«И сказали его девушкам: „Кто умре вместе с ним!“ И сказала одна из них: „Я“. Итак, ее поручили двум девушкам, чтобы они охраняли ее и были бы с нею, куда бы она ни пошла, настолько, что они иногда даже мыли ей ноги своими руками. А девушка каждый день пила и пела, веселясь, радуясь будущему». Радовалась она потому, что на этом свете была рабыней, на том ей в награду предстояло стать свободной — женой покойника.
«Когда же наступил день, в который должны были сжечь его и девушку, я прибыл к реке, на которой находился его корабль, и вот вижу, что он уже вытащен на берег и для него поставлены четыре подпорки из дерева белого тополя и другого дерева, и поставлено также вокруг корабля нечто вроде больших помостов из дерева. Потом корабль был протащен дальше, пока не был помещен на эти сооружения. И они стали его охранять, ходить взад и вперед и говорить речью для меня непонятной».
Затем наступила очередь покойника. «Они надели на него шаровары, гетры, и сапоги, и куртку, и парчовый кафтан с пуговицами из золота и надели ему на голову шапку из парчи, отороченную соболем. И они понесли его, пока не внесли его в ту палатку, которая имеется на корабле, и подперли его подушками. И принесли хлеба, и мяса, и луку, и бросили это перед ним, и принесли собаку, рассекли ее пополам и бросили ее в корабль. Потом принесли все его оружие и положили его рядом с ним. Потом взяли двух лошадей и гоняли их до тех пор, пока они не вспотели. Потом рассекли их мечами и бросили их мясо в корабле. Потом привели двух быков, также рассекли их и бросили их в нем. Потом доставили петуха и курицу, убили их и оставили в нем».

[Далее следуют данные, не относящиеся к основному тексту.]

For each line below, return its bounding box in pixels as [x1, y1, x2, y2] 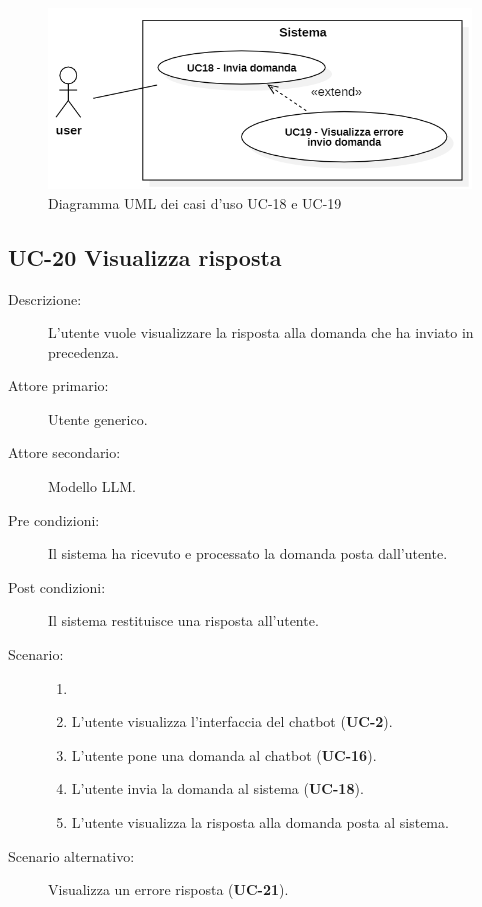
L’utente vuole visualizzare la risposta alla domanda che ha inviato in [48, 322, 474, 343]
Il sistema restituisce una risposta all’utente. [48, 610, 319, 631]
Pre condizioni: [8, 509, 100, 530]
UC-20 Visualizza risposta [8, 241, 282, 272]
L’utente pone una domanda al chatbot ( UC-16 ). [71, 744, 377, 765]
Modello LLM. [48, 476, 136, 497]
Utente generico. [48, 408, 148, 429]
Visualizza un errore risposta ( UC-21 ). [48, 879, 289, 900]
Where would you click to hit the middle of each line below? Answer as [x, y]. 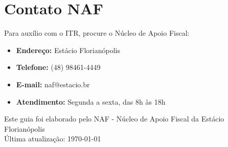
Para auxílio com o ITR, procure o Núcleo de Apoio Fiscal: [97, 33]
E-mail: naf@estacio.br [53, 84]
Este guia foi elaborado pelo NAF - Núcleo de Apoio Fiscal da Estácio [114, 119]
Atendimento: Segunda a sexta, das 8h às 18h [91, 101]
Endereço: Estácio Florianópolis [68, 50]
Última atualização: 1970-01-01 [53, 139]
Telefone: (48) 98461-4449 [58, 67]
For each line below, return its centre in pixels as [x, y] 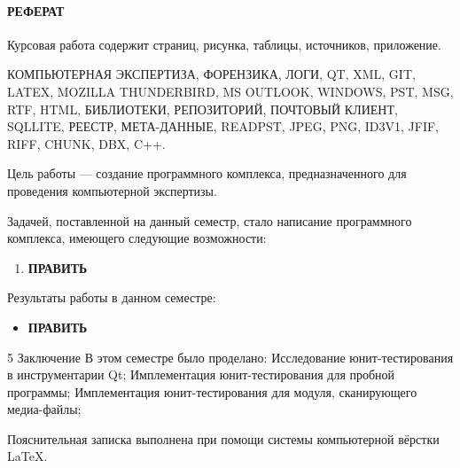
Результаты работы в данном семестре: [112, 297]
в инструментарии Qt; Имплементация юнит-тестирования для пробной [201, 374]
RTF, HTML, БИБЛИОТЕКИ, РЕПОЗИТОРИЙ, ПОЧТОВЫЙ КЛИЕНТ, [203, 109]
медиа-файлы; [44, 409]
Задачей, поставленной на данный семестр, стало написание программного [210, 220]
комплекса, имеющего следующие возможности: [137, 238]
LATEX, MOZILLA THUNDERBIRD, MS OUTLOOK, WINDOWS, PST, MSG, [230, 91]
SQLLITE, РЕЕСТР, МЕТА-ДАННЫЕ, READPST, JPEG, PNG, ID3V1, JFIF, [223, 126]
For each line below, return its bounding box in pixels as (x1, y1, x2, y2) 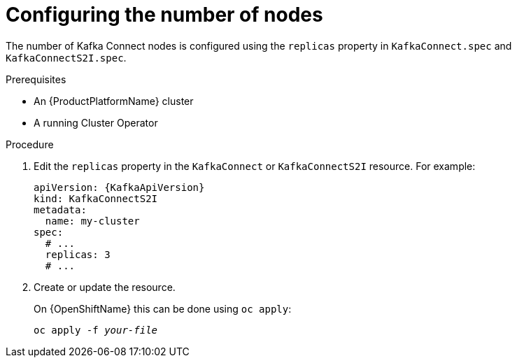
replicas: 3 (45, 248, 111, 260)
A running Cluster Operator (34, 116, 158, 129)
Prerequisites (6, 73, 66, 85)
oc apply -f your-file (34, 324, 158, 336)
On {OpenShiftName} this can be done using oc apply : (34, 302, 292, 315)
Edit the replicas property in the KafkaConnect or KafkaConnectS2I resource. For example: (34, 159, 476, 172)
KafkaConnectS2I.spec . (6, 51, 127, 64)
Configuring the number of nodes (6, 3, 323, 27)
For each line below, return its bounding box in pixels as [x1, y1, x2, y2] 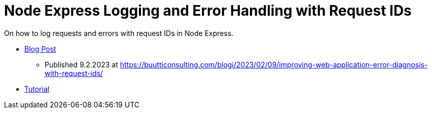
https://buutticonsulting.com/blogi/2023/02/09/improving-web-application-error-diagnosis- [120, 60, 428, 69]
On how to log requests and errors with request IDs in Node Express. [4, 28, 234, 37]
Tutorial [24, 84, 50, 93]
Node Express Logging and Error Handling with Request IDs [4, 2, 412, 19]
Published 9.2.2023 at [45, 60, 118, 69]
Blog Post [24, 44, 56, 53]
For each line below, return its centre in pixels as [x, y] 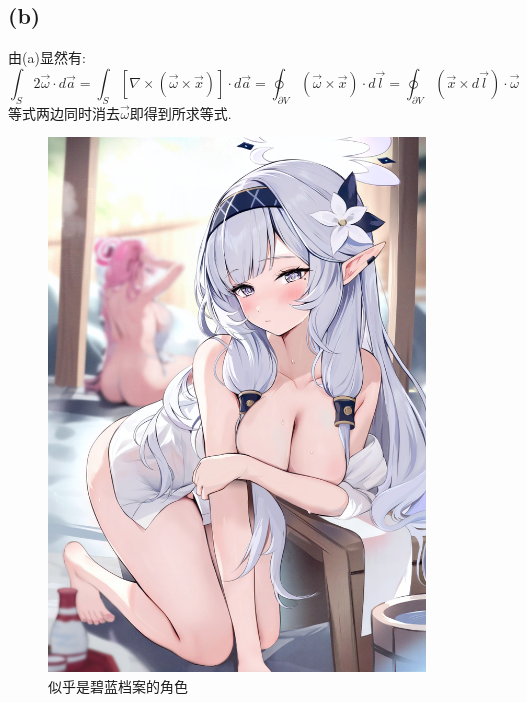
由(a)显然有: [47, 57]
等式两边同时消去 [64, 112]
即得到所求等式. [180, 112]
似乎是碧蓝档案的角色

Затем задушили девушку и положили ее рядом с ее господином. Сейчас мы знаем про нее то, чего не знал сам Ибн-Фадлан. Что она была мордовкой. Дело в том, что араб упоминает про ножные браслеты рабыни. Археологи установили, что из всех народов Восточной Европы такие браслеты носила только мордва.
«Потом подошел ближайший родственник мертвеца и зажег сложенное дерево под кораблем. И вот действительно, не прошло и часа, как корабль, и дрова, и девушка, и господин превратились в золу, потом в мельчайший пепел».
Подул сильный ветер. Ибн-Фадлан задумчиво глядел на огонь, и стоявший рядом с ним рус сказал ему через переводчика: «Вы, арабы, глупы. Вы берете самого любимого вами из людей и самого уважаемого вами и оставляете его в прахе, и едят его насекомые и черви, а мы сжигаем его в мгновенье ока, так что он немедленно и тотчас входит в рай». Он не ответил. За все время путешествия впервые не вступил в диспут с язычником. Хотелось бы думать, что в этот миг ому пришла мысль об относительности всех вер. Но если это и так, то мы об этом никогда не узнаем.
«Потом они соорудили нечто вроде круглого холма и водрузили в середине его большую деревяшку белого тополя, написали на ней имя этого мужа и царя русов и удалились».